The real questions for backing up are:

  • How vital is the data? (Surprisingly often not a lot - more a pain to recover from other sources. E.g. Bank statements can be got from the bank again if needed. Would it really be a disaster if you lost a load of old holiday photos?)
  • How quickly would you need the data if a disaster happened? (Choice of method to use)
  • Does it need to be up to the minute/hour/day/week recovered?

It is easy (on computers) to hoard lots of stuff without thinking
‘Do I really need this?’ I do an annual review to stop the pile become too large.

3 Likes

At least one of my banks keeps them online for a year only. After that, it’s on paper and for a hefty fee.

Thanks @eboehnisch and @saltlane

May as well share my own approach, in case anybody else passing by & reading find it an useful contribution (as the situation is prior to my question earlier in this thread). I do a full-system backup to Time Machine and a RAID drive (both in home) and then export all individual DEVONthink databases twice to various drives, one in the form of the database itself, and one as exported files/folders. Depending on the nature & importance of the file content, I then send them up to Dropbox and/or Backblaze to ensure at least one is off site. For Backblaze, it’s mostly as @eboehnisch says - more of an ever-growing archive rather than a fixed backup.

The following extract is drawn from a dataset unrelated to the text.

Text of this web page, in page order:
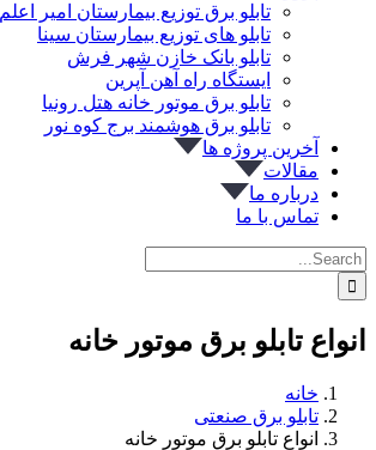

A lot of this comes from losing a lot of photos of my late grandparents (to whom I was close) a few years ago because I made the classic mistake of keeping everything on one drive - it was tough, letting that mistake sink in. Since then, I’ve taken a ‘belt-and-braces’ approach: for me, if my system is little cumbersome, that’s still okay with me. It’s just a matter of finding ways of refining and making the backing up process quicker and more efficient, including automation. This is the side I’m not so good at.

I also try to vary storage drives between different manufacturers, as I figure that if drives from one manufacturer is in any way predisposed to certain error(s), then drives from other manufacturers shouldn’t have that particular predisposition. Need to take care to research which company owns which drive brands, but that’s how I’ve been doing it.